Um veículo custa cerca de R$ 1,8 milhão, a depender do modelo e tecnologia embarcada. “Mais do que uma montadora, somos uma empresa de máquinas agrícolas”, explica Arroyo, mostrando o diferencial que os move.
O investimento feito na compra das máquinas é compensado pela economia de escala. Além do impacto na produtividade e automação, outra vantagem é a economia de combustível.
O equipamento consome 45% menos diesel do que o conjunto trator-transbordo. Isso tem impacto direto no resultado da usina e no meio ambiente com redução de emissão de CO2, o que rende à indústria ou produtor um ganho extra em CBIOS, os créditos de descarbonização, que são negociados em bolsa.

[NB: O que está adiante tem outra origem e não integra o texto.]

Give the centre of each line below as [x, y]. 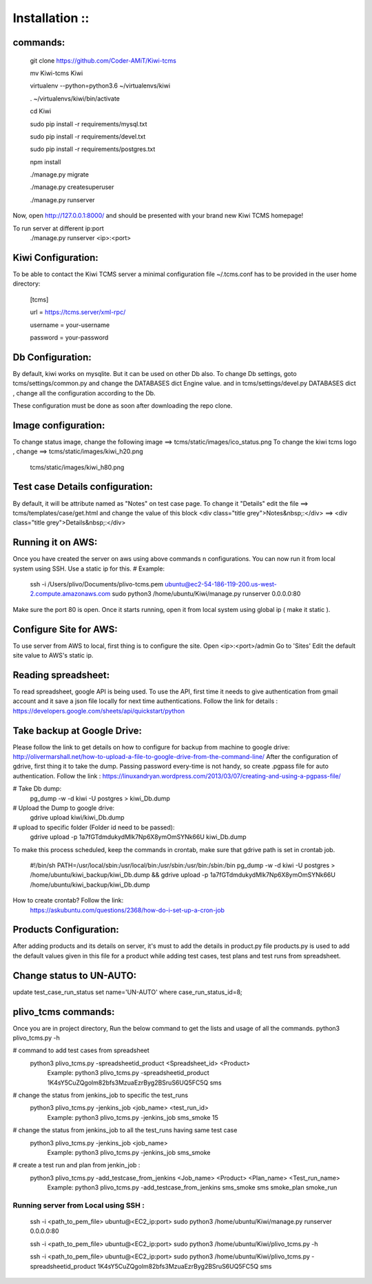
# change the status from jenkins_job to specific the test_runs [101, 1095]
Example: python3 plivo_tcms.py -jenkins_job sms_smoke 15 [133, 1117]
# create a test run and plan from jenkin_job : [76, 1165]
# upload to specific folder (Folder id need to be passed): [94, 827]
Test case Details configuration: [83, 487]
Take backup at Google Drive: [77, 730]
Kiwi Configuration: [56, 258]
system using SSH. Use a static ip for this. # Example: [89, 569]
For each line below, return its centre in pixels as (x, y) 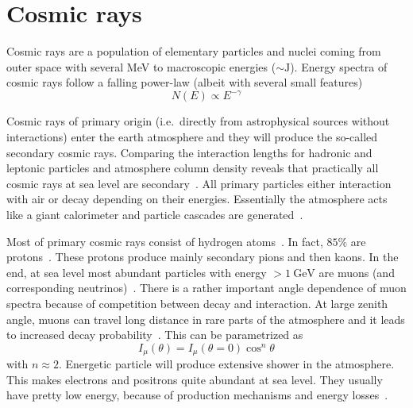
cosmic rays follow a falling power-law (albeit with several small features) (185, 82)
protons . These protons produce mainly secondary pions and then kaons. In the (203, 257)
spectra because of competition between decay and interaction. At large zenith (197, 303)
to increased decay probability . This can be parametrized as (155, 335)
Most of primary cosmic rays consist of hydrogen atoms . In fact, (165, 241)
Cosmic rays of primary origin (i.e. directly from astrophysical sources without (198, 121)
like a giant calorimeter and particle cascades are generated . (155, 214)
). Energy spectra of (339, 66)
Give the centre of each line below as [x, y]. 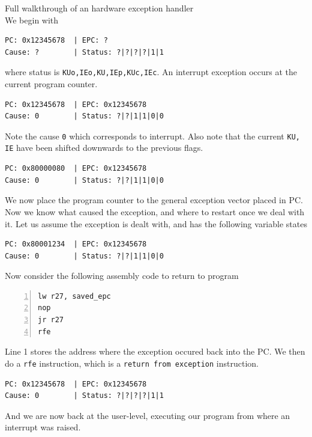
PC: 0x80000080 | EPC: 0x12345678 [76, 169]
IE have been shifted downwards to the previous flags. [104, 148]
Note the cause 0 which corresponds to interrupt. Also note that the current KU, [152, 136]
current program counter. [51, 84]
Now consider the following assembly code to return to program [122, 276]
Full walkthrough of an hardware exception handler [99, 8]
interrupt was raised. [43, 427]
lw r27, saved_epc [74, 296]
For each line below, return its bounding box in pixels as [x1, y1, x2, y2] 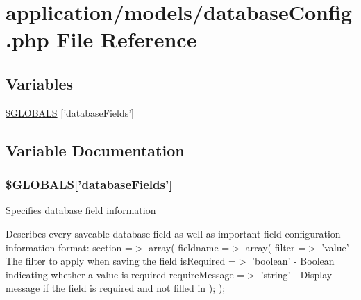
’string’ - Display [260, 267, 333, 281]
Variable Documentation [6, 139, 185, 160]
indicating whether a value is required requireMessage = [6, 267, 245, 281]
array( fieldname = [149, 240, 230, 254]
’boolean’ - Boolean [252, 253, 335, 268]
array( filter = [245, 240, 306, 254]
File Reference [56, 25, 197, 53]
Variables [6, 72, 74, 94]
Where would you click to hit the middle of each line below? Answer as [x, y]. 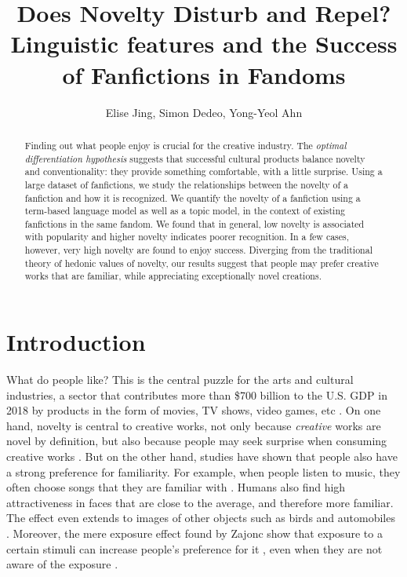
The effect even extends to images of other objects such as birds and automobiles [201, 518]
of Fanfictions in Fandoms [204, 74]
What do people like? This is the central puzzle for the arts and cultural [180, 380]
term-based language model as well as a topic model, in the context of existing [185, 211]
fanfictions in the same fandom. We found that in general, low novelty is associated [194, 223]
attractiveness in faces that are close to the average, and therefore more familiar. [200, 502]
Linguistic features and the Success [204, 44]
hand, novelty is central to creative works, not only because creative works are [194, 425]
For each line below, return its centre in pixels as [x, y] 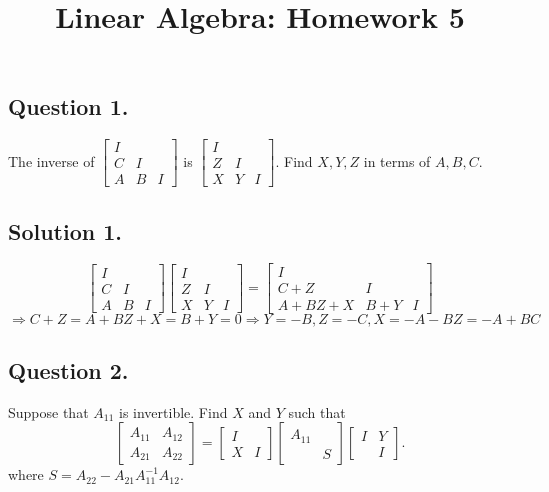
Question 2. [68, 369]
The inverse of [51, 160]
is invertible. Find [173, 411]
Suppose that [48, 411]
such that [317, 411]
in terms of [397, 160]
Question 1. [68, 106]
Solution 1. [65, 230]
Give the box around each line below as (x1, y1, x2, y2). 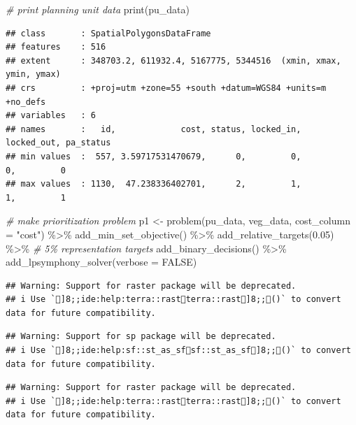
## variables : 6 (6, 110, 96, 121)
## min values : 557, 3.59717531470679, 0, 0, (6, 151, 301, 161)
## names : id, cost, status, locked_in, (6, 124, 301, 134)
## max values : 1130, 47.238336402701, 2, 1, (6, 179, 301, 189)
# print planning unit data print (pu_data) (6, 2, 190, 16)
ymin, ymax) (6, 69, 61, 80)
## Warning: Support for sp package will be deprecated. (6, 331, 276, 342)
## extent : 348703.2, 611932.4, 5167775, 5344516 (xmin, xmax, (6, 55, 341, 66)
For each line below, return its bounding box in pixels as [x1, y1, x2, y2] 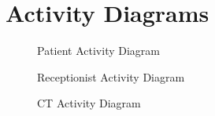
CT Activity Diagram [37, 95, 141, 111]
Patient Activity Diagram [37, 42, 160, 59]
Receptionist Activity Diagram [37, 68, 185, 85]
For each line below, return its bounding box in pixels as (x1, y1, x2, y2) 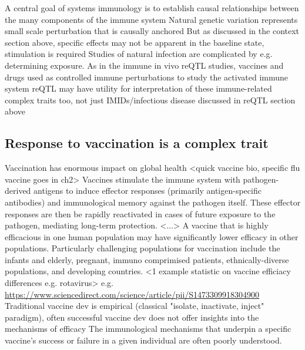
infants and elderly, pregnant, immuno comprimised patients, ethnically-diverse (5, 253, 289, 265)
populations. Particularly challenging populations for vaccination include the (5, 242, 280, 254)
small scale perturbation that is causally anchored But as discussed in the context (5, 25, 300, 37)
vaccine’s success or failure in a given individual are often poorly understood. (5, 334, 282, 346)
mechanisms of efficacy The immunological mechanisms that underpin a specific (5, 322, 291, 335)
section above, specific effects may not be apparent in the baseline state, (5, 36, 264, 48)
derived (5, 184, 31, 197)
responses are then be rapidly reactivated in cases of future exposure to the (5, 207, 276, 220)
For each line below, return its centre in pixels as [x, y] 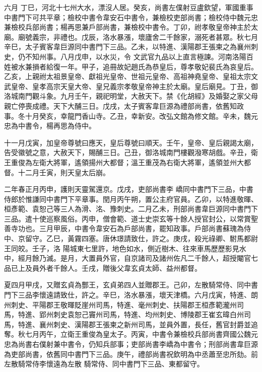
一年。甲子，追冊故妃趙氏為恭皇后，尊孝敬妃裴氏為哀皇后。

Expansão para o Centro Oeste
De olho nas máquinas, os produtores de grãos, especialmente soja e milho, começaram a se interessar nos modelos, uma vez que os caminhões oferecem maior velocidade de operação e redução nos custos de manutenção, dois elementos chave na operação.
Quem foi à TecnoShow em Rio Verde (GO), em março passado, teve a oportunidade de conhecer novos equipamento pensados para cereais, como máquinas de distribuição de fertilizantes, corretivos e soluções para a colheita.
Outros dois setores que entram no portfólio da empresa são o florestal e a citricultura. Para esses, os equipamentos de aplicação de corretivos e os tanques para irrigação de mudas estão sendo adaptados e testados nos terrenos que têm condições distintos das áreas de cana e cereais.